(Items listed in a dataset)
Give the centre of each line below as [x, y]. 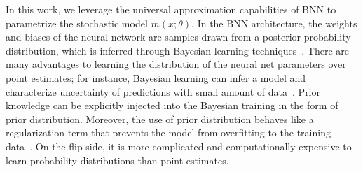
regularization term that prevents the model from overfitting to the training [168, 132]
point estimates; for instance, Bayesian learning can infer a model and [156, 77]
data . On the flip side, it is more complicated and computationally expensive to [179, 146]
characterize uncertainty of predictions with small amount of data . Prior [163, 91]
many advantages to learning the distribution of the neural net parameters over [176, 64]
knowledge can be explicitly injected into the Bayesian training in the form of [172, 105]
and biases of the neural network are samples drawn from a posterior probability [178, 37]
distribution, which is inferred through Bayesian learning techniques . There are [178, 50]
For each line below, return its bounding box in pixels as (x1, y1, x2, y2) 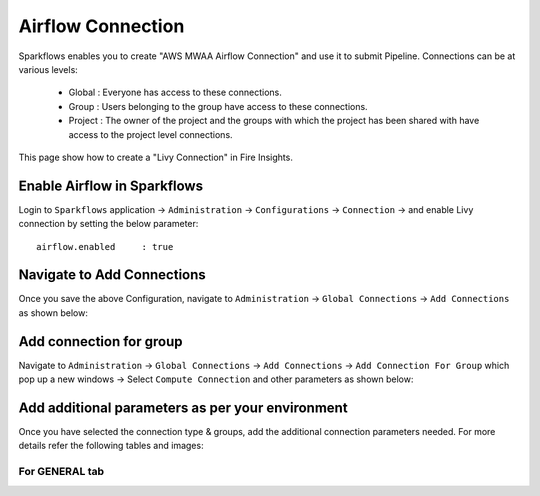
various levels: (18, 63, 79, 75)
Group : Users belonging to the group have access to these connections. (68, 100, 369, 112)
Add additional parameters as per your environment (18, 399, 349, 416)
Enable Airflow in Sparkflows (18, 177, 204, 194)
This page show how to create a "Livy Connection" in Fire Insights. (18, 151, 294, 163)
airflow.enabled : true (36, 241, 174, 252)
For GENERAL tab (18, 465, 105, 479)
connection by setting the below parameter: (18, 218, 199, 230)
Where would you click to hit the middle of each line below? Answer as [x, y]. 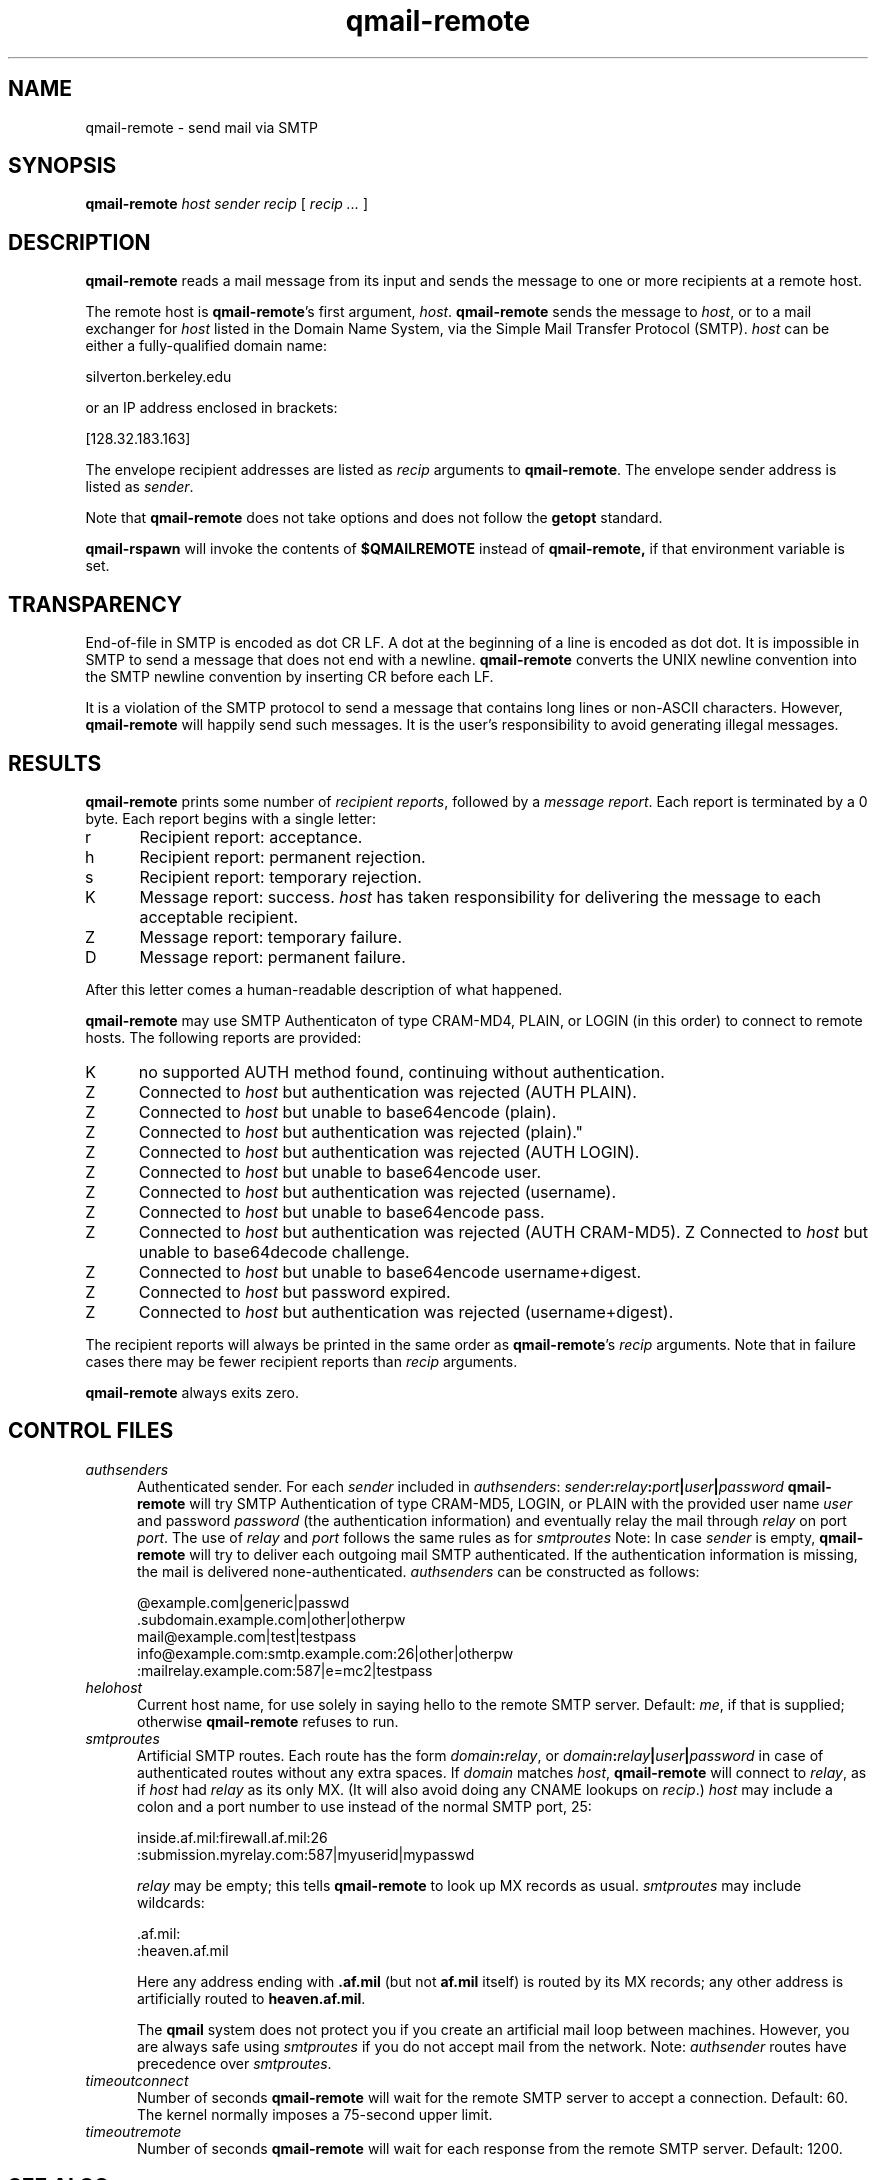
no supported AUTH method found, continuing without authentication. [401, 1071]
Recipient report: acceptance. [251, 836]
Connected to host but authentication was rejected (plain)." [361, 1131]
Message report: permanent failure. [272, 956]
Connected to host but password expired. [294, 1291]
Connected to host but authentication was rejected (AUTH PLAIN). [387, 1091]
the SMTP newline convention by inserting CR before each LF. [289, 677]
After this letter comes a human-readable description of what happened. [324, 989]
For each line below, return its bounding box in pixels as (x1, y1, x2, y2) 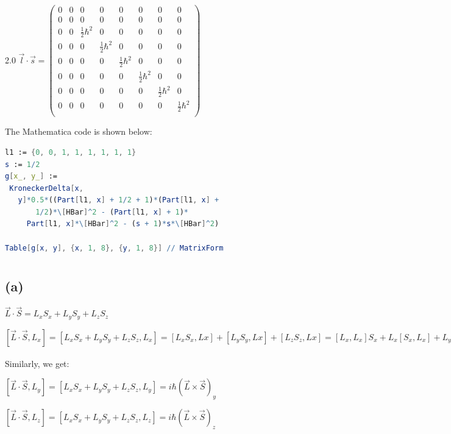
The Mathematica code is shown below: (5, 125, 152, 138)
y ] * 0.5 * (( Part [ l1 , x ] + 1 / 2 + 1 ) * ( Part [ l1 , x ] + (18, 196, 219, 205)
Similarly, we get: (5, 357, 69, 369)
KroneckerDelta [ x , (9, 183, 83, 193)
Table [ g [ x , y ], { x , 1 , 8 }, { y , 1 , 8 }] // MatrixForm (5, 243, 224, 252)
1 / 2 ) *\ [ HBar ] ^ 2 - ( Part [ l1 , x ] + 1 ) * (35, 207, 188, 216)
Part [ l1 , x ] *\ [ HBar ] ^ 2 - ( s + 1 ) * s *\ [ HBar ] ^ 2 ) (26, 219, 219, 229)
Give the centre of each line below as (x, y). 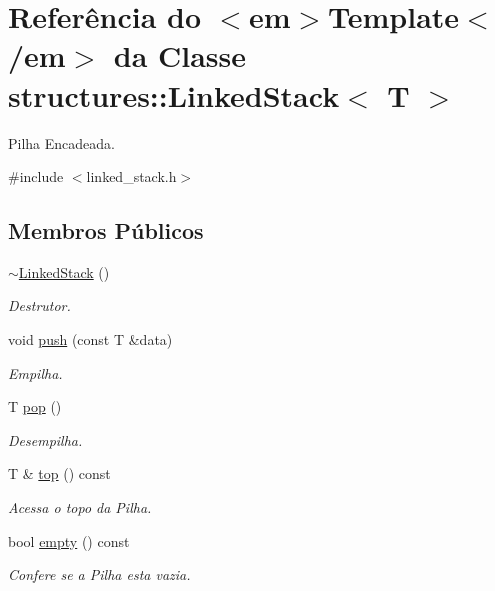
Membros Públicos (106, 230)
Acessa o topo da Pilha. (80, 507)
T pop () (35, 406)
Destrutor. (39, 305)
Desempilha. (45, 439)
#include (36, 176)
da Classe (180, 55)
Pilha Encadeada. (61, 142)
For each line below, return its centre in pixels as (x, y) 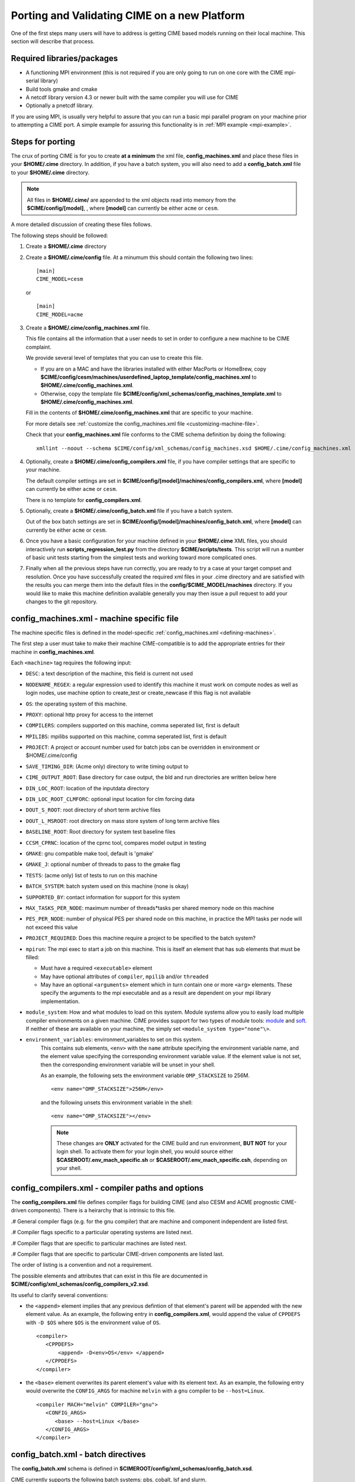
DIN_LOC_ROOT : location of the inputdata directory (88, 788)
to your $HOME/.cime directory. (50, 173)
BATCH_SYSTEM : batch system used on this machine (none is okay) (107, 886)
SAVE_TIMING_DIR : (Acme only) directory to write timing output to (107, 766)
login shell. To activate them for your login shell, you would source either (145, 1152)
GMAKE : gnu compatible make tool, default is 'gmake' (90, 853)
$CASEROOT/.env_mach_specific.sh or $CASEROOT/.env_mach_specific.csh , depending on (172, 1160)
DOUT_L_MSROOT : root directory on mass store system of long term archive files (123, 820)
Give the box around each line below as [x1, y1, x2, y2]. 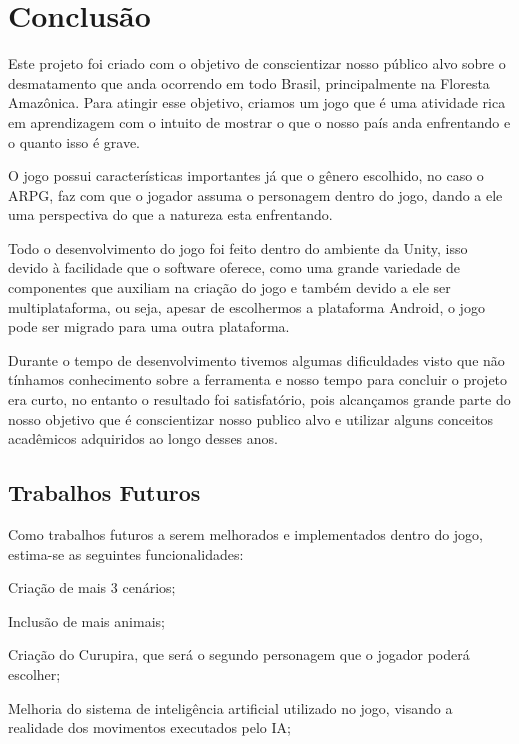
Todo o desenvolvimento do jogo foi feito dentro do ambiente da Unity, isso [8, 237, 468, 258]
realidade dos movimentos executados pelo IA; [8, 717, 291, 738]
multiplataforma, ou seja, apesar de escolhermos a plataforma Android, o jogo [8, 296, 485, 317]
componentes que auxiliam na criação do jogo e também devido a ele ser [8, 277, 451, 298]
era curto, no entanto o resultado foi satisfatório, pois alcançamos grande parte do [8, 389, 511, 410]
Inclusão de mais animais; [8, 610, 165, 631]
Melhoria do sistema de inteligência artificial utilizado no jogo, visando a [8, 697, 453, 718]
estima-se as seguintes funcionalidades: [8, 543, 244, 564]
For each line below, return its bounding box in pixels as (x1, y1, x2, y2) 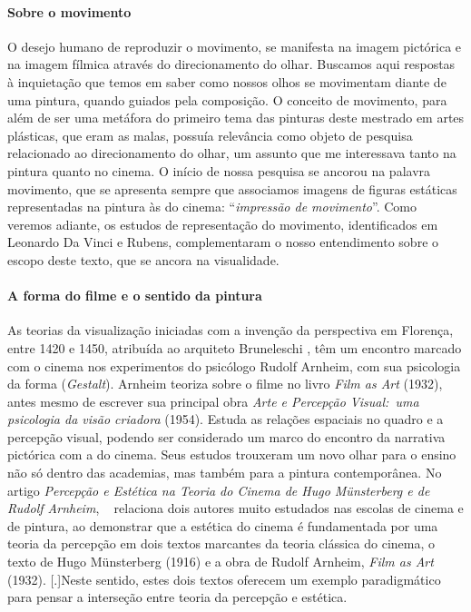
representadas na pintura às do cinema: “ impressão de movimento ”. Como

▶ _Task goal_
In the answer, include exactly the lines from the top of the entries through the line containing "knowledge can be", and nothing else, not even the pictures.

▶ _Exercise solution_
Give the centre of each line below as [x, y]. 
regularization term that prevents the model from overfitting to the training [168, 132]
point estimates; for instance, Bayesian learning can infer a model and [156, 77]
data . On the flip side, it is more complicated and computationally expensive to [179, 146]
characterize uncertainty of predictions with small amount of data . Prior [163, 91]
many advantages to learning the distribution of the neural net parameters over [176, 64]
knowledge can be explicitly injected into the Bayesian training in the form of [172, 105]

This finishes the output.